→ **THE TASK**
Every line in the following data that has "tile" counts toward the total; state that total alone.

→ **MATERIAL SUPPLIED**
- - - - - - -
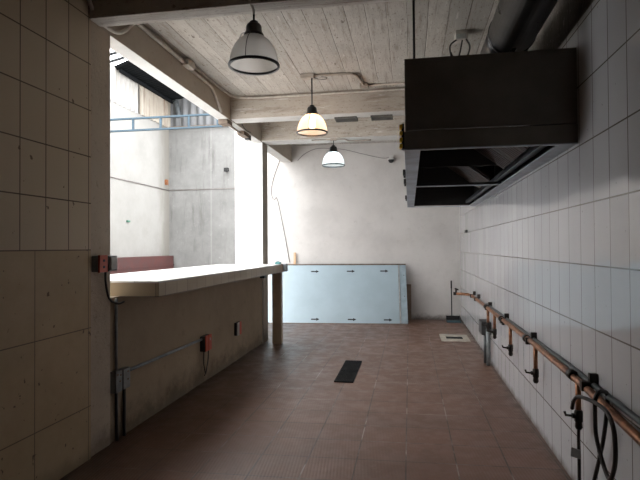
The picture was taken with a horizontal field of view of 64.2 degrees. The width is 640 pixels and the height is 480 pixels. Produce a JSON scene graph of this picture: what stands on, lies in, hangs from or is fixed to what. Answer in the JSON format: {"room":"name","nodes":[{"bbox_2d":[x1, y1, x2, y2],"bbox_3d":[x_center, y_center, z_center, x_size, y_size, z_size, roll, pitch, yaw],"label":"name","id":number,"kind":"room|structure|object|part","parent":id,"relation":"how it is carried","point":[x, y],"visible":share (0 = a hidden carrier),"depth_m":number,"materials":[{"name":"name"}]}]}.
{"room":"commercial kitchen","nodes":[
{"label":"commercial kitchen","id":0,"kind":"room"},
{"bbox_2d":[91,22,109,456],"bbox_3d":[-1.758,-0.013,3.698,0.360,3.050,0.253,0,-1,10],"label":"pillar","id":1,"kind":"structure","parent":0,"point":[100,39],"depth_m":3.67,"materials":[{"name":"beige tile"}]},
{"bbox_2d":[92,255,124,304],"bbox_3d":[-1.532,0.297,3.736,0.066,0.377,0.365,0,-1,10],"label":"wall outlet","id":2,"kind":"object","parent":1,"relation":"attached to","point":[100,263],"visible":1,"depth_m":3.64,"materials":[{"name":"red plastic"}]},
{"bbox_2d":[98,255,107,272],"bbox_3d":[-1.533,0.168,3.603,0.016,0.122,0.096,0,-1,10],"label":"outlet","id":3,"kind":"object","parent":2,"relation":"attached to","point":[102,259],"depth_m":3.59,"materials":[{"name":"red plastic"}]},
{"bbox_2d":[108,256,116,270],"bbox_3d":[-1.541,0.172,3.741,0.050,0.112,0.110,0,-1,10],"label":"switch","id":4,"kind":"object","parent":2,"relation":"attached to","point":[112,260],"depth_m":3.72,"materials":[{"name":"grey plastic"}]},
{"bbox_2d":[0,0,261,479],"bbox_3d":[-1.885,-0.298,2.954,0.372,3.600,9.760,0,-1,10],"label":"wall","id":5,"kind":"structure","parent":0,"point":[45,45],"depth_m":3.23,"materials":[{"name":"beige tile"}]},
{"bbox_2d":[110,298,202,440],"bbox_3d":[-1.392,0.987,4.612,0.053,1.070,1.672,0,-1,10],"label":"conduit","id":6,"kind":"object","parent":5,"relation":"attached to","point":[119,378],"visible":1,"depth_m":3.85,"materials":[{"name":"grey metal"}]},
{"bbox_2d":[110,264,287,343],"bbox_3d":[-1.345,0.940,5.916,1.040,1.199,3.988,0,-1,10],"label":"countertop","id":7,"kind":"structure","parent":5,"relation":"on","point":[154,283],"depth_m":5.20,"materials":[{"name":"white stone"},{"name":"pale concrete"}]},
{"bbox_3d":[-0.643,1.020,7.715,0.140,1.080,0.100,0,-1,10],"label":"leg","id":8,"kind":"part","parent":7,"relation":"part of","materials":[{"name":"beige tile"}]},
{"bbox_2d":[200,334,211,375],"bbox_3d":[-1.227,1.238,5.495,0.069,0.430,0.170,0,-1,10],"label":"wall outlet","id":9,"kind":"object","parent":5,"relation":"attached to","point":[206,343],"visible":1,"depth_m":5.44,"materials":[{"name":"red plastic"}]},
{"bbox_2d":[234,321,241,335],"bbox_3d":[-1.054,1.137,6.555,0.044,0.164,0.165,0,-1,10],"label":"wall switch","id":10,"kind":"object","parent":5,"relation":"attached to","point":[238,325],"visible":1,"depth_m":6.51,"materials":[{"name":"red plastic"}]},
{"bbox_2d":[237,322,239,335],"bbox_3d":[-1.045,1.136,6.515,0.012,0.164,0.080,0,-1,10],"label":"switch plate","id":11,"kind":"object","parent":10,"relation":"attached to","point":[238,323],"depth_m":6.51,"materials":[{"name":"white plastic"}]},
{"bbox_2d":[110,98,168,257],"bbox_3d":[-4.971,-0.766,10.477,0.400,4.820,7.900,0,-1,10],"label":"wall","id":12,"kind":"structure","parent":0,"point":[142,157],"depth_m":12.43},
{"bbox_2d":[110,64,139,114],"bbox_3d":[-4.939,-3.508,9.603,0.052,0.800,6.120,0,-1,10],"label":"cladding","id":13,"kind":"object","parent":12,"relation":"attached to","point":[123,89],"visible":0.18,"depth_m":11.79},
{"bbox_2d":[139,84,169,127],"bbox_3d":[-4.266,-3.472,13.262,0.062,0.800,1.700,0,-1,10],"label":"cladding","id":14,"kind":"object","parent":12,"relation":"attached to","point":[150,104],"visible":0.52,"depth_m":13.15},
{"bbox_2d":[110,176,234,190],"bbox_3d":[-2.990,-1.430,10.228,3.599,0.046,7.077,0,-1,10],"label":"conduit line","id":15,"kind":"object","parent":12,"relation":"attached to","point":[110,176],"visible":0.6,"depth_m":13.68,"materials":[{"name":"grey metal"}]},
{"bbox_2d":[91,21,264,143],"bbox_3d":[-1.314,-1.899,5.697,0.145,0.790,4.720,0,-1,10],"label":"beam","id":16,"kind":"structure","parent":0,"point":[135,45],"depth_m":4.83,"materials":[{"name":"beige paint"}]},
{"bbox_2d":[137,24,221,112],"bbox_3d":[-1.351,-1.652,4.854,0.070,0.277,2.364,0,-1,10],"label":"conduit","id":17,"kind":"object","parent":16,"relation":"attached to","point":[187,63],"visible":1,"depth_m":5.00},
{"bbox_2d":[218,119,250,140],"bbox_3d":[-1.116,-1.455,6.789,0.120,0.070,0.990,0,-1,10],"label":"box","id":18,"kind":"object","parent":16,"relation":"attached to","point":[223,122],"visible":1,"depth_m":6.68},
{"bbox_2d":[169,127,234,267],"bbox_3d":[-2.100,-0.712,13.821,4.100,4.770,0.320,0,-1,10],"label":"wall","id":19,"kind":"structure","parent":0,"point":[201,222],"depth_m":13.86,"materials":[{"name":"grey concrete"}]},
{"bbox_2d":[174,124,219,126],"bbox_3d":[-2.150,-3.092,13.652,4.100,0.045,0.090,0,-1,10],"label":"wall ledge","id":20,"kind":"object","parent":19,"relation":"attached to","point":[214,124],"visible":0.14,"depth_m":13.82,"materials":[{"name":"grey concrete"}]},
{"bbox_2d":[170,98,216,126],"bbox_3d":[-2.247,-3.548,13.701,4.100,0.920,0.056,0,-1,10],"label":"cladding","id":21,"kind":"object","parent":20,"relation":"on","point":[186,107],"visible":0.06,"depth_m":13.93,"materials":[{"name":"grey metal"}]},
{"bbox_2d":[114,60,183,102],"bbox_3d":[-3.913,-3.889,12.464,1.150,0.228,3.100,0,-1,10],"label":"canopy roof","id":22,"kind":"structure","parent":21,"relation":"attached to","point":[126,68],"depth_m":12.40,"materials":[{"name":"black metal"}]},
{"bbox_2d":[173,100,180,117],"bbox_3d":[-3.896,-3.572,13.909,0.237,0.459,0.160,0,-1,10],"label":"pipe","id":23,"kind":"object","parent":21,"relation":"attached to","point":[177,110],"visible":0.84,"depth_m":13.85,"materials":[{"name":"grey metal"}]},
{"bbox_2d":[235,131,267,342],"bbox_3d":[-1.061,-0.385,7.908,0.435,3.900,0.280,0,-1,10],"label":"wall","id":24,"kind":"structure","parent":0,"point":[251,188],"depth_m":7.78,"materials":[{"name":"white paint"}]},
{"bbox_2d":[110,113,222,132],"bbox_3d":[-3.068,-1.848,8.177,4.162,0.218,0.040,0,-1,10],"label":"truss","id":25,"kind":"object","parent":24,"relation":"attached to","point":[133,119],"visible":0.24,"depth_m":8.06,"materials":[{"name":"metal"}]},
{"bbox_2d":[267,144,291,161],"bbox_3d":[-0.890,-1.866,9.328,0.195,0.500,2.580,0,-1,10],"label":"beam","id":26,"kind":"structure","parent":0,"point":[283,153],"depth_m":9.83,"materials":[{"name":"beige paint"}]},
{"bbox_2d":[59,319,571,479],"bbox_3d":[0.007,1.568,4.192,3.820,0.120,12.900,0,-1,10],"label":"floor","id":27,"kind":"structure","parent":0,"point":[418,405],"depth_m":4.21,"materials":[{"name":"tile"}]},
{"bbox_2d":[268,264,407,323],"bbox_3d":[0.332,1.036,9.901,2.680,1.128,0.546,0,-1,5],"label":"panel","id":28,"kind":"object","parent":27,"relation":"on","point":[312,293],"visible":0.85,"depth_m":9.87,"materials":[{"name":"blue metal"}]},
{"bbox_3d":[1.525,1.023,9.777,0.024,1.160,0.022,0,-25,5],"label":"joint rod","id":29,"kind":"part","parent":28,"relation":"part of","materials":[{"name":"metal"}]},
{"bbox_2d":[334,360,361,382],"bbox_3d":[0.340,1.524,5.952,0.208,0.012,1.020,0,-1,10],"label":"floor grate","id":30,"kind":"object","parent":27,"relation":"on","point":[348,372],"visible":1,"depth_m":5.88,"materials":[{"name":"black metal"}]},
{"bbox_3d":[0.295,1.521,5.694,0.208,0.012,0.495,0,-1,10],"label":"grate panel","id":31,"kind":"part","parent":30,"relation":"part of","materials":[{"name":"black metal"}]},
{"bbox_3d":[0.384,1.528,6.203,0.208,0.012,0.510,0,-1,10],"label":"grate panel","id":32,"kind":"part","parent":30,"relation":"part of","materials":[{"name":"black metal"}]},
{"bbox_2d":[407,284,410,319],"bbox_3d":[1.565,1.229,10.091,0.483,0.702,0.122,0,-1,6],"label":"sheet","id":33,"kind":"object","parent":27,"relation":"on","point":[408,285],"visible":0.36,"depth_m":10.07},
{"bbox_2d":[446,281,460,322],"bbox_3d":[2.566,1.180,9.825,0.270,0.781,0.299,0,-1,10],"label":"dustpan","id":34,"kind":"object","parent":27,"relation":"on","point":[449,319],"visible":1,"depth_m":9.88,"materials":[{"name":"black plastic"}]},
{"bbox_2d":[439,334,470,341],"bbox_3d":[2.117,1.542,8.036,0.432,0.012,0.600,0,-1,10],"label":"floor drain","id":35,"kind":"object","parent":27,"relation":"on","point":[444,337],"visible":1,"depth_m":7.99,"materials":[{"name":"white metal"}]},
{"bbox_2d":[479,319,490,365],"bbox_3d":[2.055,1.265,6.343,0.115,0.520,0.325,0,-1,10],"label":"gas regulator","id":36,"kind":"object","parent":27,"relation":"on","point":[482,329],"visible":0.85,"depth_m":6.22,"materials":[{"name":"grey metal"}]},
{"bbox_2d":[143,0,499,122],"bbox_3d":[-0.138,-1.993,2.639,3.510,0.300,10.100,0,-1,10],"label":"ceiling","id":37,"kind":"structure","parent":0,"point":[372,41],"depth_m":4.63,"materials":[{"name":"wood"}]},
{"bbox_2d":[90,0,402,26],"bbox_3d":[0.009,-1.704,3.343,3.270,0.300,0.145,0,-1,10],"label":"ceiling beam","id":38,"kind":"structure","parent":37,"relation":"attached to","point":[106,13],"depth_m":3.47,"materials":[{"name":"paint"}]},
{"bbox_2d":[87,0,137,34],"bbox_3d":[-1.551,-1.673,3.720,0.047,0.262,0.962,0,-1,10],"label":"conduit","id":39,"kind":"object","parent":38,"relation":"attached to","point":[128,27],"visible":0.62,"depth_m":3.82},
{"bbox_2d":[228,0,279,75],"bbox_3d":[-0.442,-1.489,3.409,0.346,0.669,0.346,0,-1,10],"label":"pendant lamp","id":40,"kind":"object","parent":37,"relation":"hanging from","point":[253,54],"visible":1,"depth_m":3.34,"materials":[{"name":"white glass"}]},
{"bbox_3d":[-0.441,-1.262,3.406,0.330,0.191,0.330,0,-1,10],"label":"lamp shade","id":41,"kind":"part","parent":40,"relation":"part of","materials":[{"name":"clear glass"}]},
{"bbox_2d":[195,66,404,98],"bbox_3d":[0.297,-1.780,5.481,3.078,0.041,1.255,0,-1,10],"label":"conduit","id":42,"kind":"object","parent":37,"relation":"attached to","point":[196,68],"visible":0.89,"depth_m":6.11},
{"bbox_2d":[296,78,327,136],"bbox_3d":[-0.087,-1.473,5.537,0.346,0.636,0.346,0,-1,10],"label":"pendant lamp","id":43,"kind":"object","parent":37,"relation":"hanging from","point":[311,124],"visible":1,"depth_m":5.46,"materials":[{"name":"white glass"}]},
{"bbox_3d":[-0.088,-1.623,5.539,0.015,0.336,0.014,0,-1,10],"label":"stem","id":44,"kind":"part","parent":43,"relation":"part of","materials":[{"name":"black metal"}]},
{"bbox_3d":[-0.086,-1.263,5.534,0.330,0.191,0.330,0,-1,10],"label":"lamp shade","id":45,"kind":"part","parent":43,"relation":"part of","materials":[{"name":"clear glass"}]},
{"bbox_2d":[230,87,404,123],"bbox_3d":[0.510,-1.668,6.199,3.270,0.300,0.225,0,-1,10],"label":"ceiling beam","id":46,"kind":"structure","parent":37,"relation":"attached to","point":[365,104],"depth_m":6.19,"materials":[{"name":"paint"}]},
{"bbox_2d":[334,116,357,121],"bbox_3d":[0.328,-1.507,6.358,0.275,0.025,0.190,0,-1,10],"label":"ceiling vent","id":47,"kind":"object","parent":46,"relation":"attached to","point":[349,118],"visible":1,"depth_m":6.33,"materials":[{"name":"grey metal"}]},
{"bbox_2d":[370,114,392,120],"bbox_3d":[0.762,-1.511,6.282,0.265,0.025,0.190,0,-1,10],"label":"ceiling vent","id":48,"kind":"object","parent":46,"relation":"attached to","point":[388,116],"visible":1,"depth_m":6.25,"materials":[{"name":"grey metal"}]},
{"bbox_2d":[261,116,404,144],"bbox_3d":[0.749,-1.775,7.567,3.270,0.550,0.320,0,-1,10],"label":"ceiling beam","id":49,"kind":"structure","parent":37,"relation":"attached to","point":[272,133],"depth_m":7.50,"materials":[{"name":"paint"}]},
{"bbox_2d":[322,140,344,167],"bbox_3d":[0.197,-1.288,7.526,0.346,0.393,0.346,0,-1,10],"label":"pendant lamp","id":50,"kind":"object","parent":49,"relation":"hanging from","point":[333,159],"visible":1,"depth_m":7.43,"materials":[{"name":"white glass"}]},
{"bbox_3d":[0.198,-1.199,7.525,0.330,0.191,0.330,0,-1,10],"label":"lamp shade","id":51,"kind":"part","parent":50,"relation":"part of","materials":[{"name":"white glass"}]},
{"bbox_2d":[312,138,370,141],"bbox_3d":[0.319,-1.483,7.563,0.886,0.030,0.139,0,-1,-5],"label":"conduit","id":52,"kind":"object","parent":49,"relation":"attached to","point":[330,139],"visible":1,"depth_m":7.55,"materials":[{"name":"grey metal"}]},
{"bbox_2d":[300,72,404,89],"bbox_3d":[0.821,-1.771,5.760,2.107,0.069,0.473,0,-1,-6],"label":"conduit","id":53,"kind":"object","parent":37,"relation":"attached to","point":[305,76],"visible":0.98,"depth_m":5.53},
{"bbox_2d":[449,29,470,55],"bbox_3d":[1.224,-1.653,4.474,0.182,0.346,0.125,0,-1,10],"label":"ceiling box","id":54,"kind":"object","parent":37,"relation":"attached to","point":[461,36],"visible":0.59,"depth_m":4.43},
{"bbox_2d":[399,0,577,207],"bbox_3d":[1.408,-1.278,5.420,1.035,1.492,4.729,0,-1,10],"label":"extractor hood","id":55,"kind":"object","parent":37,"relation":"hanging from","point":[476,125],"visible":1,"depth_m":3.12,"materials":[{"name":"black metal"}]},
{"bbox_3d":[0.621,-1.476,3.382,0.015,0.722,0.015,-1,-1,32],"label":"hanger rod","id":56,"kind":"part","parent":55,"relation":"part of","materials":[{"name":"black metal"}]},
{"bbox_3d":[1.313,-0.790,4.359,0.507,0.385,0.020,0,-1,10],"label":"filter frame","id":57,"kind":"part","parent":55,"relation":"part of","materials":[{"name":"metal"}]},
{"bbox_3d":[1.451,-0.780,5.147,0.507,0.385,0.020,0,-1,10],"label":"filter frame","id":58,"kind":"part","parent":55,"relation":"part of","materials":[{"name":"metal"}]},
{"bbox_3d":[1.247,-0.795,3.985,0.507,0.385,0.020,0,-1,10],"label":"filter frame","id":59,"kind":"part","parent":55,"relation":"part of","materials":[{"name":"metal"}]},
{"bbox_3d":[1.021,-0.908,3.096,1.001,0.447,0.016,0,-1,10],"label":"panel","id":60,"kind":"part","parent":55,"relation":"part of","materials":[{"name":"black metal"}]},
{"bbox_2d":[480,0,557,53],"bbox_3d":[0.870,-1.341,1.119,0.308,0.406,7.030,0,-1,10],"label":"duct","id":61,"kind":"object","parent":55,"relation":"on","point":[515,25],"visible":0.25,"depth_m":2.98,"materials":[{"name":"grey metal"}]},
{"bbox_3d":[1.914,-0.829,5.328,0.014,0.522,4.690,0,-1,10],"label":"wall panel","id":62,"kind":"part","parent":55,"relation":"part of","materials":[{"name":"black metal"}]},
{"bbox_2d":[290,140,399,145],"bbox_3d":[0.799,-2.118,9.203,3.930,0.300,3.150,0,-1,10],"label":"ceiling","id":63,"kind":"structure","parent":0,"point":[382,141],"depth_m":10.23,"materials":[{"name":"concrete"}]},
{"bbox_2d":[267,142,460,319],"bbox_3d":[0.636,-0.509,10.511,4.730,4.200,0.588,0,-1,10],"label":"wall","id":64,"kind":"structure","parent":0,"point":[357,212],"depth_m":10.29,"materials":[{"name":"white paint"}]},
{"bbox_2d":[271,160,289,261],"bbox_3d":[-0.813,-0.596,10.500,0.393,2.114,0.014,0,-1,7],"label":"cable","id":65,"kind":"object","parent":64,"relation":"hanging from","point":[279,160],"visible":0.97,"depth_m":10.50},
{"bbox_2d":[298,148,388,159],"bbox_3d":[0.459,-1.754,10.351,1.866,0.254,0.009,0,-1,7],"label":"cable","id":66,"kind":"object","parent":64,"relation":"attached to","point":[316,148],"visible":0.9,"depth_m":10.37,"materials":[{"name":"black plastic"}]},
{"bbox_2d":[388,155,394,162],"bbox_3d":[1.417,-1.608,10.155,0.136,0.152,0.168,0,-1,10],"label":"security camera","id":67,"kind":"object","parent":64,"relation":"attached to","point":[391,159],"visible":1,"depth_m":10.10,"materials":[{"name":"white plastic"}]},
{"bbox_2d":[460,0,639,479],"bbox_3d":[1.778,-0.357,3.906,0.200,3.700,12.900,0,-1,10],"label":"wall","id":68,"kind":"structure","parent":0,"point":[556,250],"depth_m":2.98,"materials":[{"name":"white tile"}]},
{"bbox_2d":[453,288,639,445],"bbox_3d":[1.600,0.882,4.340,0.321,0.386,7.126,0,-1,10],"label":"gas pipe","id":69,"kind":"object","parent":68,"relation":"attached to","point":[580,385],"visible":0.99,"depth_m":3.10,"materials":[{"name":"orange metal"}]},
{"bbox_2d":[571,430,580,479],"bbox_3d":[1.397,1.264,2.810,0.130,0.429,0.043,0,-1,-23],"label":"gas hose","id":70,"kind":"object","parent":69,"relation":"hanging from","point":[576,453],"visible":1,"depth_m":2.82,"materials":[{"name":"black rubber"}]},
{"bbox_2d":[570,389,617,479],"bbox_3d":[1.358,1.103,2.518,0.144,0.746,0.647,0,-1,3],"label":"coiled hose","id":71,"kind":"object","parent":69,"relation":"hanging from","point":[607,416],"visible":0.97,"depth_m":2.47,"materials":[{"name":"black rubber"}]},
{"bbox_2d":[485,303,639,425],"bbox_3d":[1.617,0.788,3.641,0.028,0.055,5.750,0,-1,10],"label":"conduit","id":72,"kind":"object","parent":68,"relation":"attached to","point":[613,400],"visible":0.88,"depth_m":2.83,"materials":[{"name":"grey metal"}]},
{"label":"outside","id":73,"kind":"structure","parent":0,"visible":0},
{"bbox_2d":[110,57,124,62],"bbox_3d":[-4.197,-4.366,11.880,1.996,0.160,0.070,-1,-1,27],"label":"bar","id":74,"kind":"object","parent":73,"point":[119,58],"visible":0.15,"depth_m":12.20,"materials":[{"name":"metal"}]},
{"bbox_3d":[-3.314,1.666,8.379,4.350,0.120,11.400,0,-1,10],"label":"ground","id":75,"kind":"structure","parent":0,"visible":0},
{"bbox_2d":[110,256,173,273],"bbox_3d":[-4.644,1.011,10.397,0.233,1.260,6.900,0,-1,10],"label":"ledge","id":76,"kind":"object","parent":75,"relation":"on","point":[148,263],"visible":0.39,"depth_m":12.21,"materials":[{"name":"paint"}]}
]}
- - - - - - -
→ **TASK ANSWER**
5